Shelton, Connecticut-based New Castle Hotels LLC brought an action against Zurich at the state court in Hartford in March and sought coverage for its properties in Maine, South Carolina, New York, Connecticut, Georgia and Canada as well as the New Orleans Fairfield Inn Downtown, according to court papers in New Castle Hotels LLC v. Zurich American Insurance Co .

In its judgment on Tuesday, the court dismissed disputes for everyone except the Louisiana Hotel, citing the virus' exclusion of coverage. Louisiana law does not allow exclusion, Judge Thomas Moukawsher ruled.

Zurich "claims that there is nothing" physical "about the loss or damage from the COVID-1

9 virus," the ruling said. "But can this only be said to be true?"
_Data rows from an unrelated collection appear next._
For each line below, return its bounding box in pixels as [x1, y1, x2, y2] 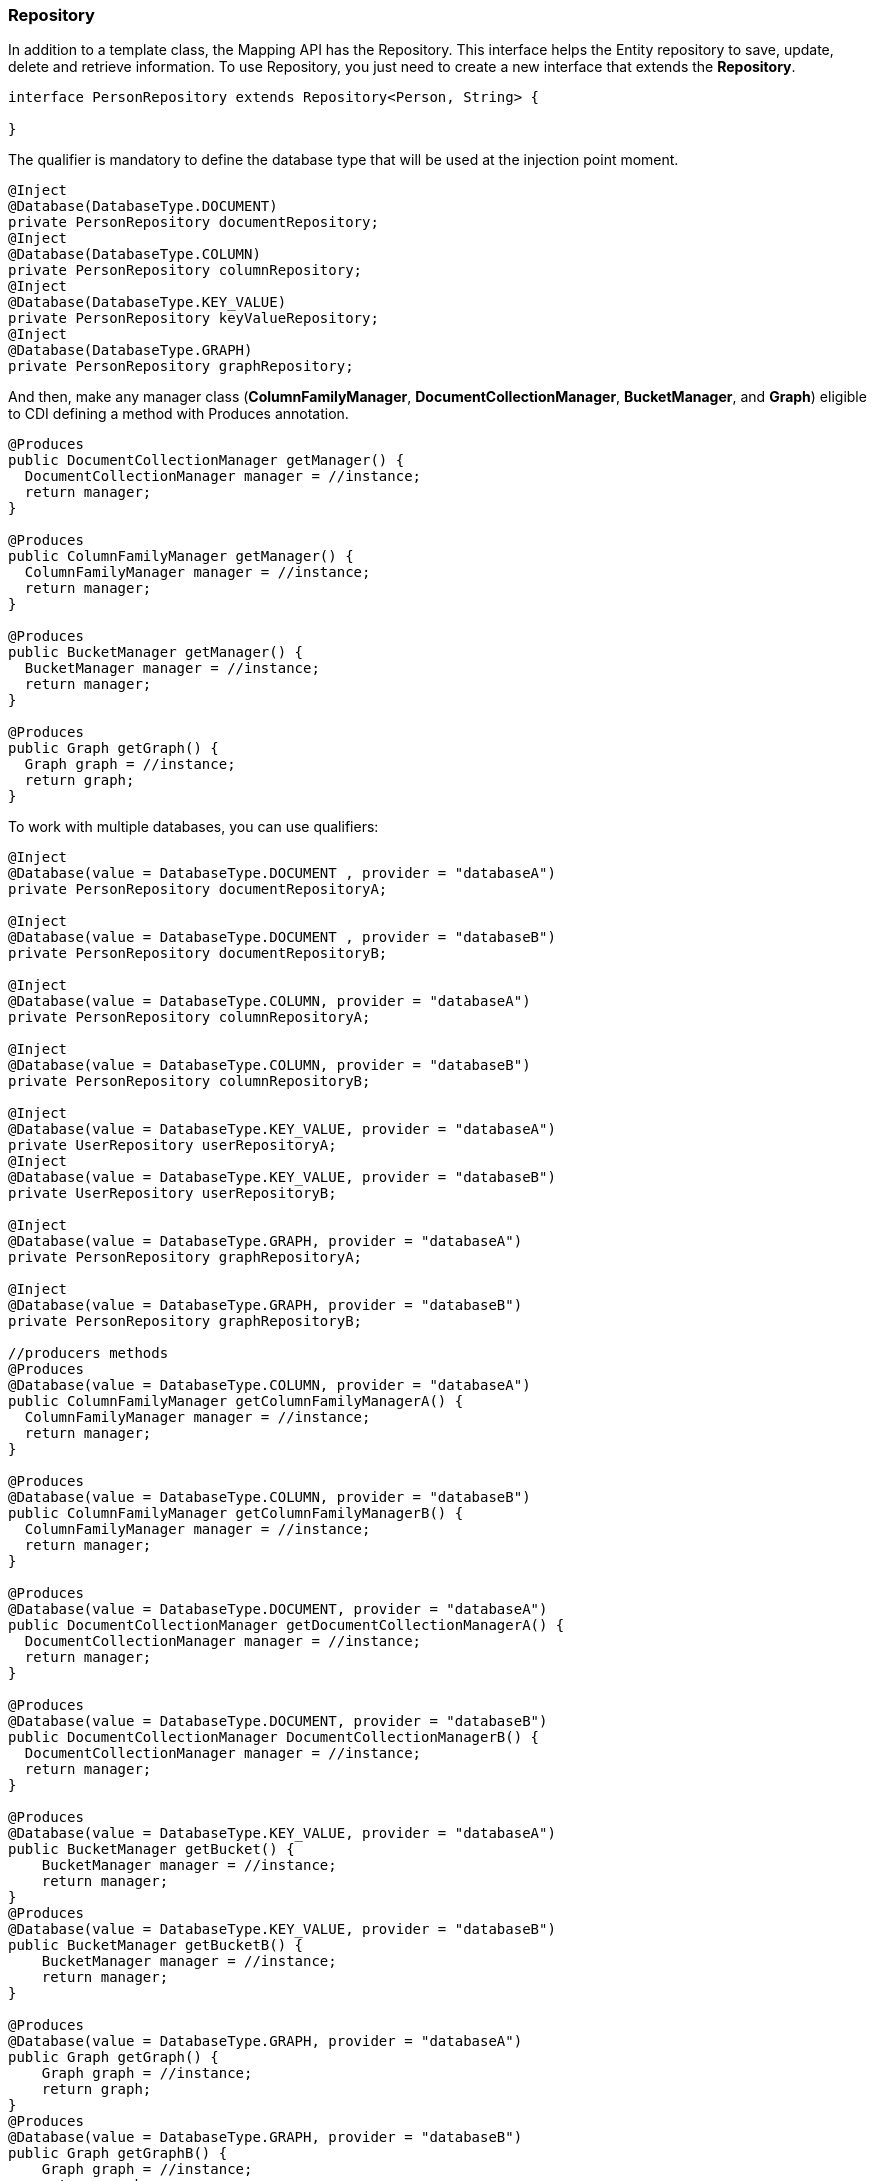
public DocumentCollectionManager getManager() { [8, 452, 405, 469]
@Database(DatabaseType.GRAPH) [8, 342, 253, 359]
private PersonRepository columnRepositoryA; [8, 1009, 371, 1026]
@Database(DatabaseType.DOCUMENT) [8, 198, 278, 215]
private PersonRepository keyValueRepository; [8, 310, 379, 327]
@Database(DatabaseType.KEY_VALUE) [8, 294, 287, 311]
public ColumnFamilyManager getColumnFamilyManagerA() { [8, 1393, 464, 1410]
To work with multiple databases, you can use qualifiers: [8, 818, 379, 836]
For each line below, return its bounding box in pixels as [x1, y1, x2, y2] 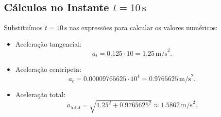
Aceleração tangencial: [15, 38, 82, 49]
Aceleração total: [15, 89, 66, 99]
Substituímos [4, 22, 43, 33]
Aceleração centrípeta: [15, 64, 82, 74]
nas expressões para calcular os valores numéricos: [69, 22, 218, 33]
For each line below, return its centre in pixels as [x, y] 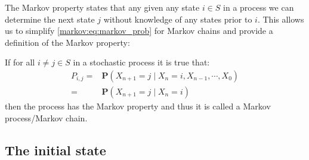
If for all [20, 62]
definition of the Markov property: [67, 42]
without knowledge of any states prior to [178, 19]
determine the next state [50, 19]
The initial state [55, 150]
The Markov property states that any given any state [102, 7]
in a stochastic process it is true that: [141, 62]
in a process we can [259, 7]
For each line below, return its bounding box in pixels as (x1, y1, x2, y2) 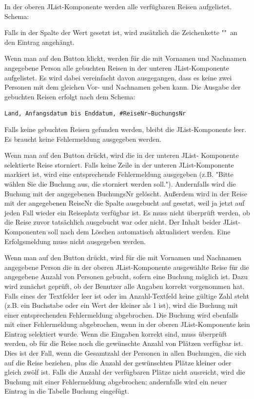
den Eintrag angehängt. (4, 37, 75, 47)
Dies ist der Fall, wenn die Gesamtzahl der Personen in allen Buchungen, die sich (4, 348, 247, 358)
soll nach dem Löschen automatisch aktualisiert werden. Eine (48, 226, 231, 236)
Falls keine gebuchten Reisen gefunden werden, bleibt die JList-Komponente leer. (4, 124, 247, 134)
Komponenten (4, 226, 46, 236)
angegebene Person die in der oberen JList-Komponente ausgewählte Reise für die (4, 262, 249, 272)
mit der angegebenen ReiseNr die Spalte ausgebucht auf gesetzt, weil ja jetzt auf (4, 198, 245, 208)
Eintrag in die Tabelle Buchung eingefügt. (4, 386, 129, 396)
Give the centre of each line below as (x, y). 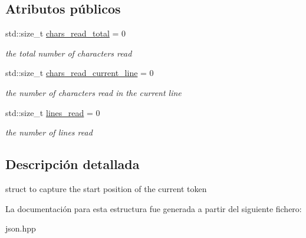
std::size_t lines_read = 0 (53, 112)
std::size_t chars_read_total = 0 (66, 33)
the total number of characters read (69, 53)
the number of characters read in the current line (93, 92)
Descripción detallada (73, 164)
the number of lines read (49, 132)
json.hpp (21, 228)
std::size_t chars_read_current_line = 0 (80, 73)
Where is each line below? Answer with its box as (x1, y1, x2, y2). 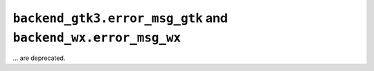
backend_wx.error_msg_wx (12, 30, 181, 45)
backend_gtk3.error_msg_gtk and (12, 10, 229, 26)
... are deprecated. (12, 54, 66, 62)
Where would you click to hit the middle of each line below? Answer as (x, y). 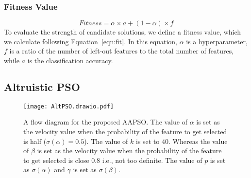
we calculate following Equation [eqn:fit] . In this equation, (91, 41)
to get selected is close (56, 160)
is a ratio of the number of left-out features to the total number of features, (122, 51)
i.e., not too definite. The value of (152, 160)
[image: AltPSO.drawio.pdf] (69, 106)
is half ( (35, 141)
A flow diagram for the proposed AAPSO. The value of (105, 122)
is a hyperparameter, (217, 41)
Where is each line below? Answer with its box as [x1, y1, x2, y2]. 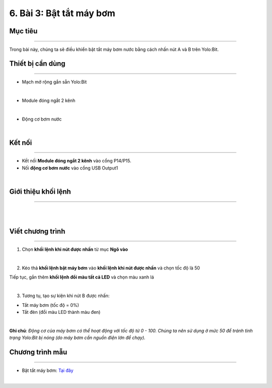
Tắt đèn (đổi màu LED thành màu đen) [22, 309, 101, 315]
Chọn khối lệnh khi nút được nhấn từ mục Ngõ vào [22, 246, 128, 252]
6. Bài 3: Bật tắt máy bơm [9, 8, 115, 19]
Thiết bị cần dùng [9, 60, 65, 68]
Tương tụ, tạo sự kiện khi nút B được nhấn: [22, 293, 110, 299]
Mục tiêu [9, 27, 38, 35]
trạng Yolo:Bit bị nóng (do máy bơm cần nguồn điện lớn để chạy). [9, 335, 146, 341]
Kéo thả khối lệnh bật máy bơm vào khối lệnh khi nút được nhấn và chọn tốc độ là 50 [22, 265, 200, 271]
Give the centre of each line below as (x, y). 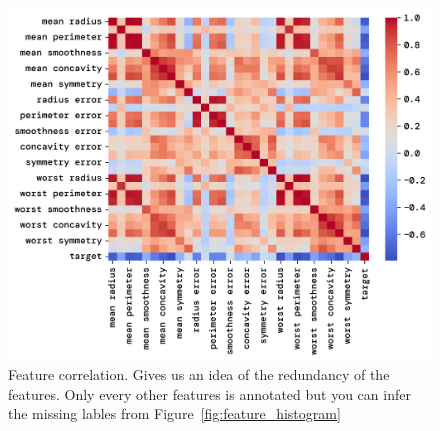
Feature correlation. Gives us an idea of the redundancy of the (199, 374)
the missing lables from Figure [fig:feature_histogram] (174, 413)
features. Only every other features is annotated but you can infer (209, 393)
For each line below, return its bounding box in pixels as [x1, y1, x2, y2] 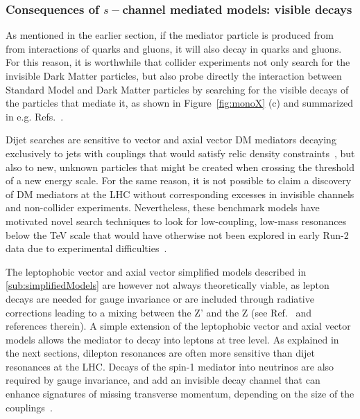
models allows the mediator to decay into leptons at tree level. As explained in [6, 332, 339, 346]
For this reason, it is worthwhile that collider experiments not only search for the [6, 55, 350, 69]
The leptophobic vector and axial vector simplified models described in [6, 264, 307, 278]
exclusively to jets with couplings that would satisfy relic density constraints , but [6, 145, 355, 160]
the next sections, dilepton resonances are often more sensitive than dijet [6, 346, 315, 360]
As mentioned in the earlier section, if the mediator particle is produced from [6, 28, 334, 42]
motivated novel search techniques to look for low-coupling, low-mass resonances [6, 213, 347, 228]
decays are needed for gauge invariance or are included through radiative [6, 291, 314, 305]
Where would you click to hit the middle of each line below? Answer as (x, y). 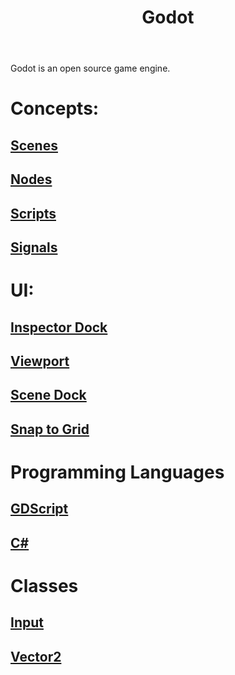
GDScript (39, 509)
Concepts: (55, 108)
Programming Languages (117, 472)
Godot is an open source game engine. (90, 68)
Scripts (33, 213)
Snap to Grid (50, 429)
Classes (44, 585)
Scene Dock (48, 395)
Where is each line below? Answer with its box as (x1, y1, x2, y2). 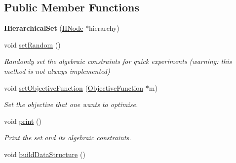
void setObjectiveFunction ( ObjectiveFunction (4, 82, 144, 93)
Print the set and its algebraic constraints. (4, 132, 131, 143)
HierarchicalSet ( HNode (4, 23, 83, 33)
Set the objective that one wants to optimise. (4, 99, 138, 109)
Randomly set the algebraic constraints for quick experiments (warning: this (4, 56, 232, 66)
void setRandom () (4, 39, 61, 50)
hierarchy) (88, 23, 119, 33)
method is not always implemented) (4, 65, 110, 76)
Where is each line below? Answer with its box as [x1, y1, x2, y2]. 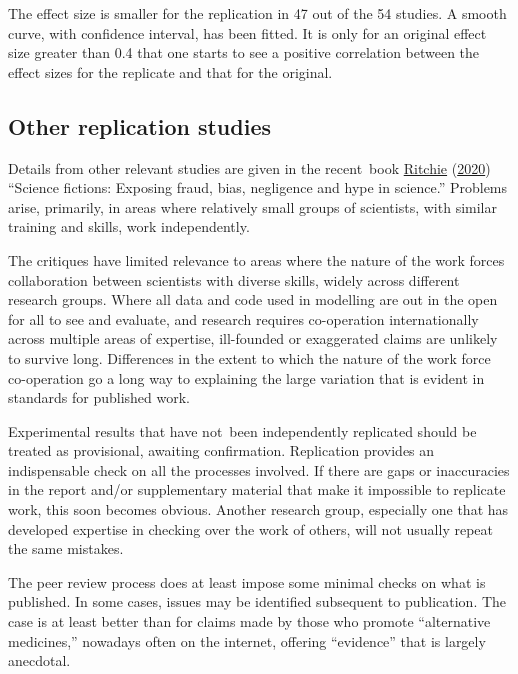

The Connecticut Act "only requires a party to invoke" a simple and concise statement of the substantive factors invoked by the speaker. "New Castle has done this," the verdict states.

It claims that the virus "is a cause of actual physical loss or damage to property" and "continues to cite authorities and private sources to claim that the virus is extremely harmful to humans" and may linger on surfaces for up to three days.

"It is further claimed that the physical dimensions of affected physical property can be microscopically damaged and altered by the virus," the government said.

Zurich has asked the court to take legal notice that the virus does not physically change objections, the ruling said. However, it states, "The Court simply cannot notice at this stage that the virus does not degrade physical objects on at least a microscopic level.

" That question may have to wait another day – on summary assessment perhaps or after trial. What is important for now is that physical harm is specifically alleged here, "the verdict said.

In a pointed remonstrance to courts that have decided otherwise, Judge Moukawsher says, reasoning and without evidence-has been misguided.

"For the time being, in this court and for this policy, it would be wrong to hurry," the verdict said, allowing the disputes over New Castle & # 39 ;s Louisiana property to continue.

A New Castle lawyer had no comment. , while Zurich did not respond to a request for comment.

In August, Judge Moukawsher ruled that an Indian tribe in Connecticut could recover up to $ 2 million in business interruptions and reorganization costs under $ 1.6 billion in coverage, a state court has ruled.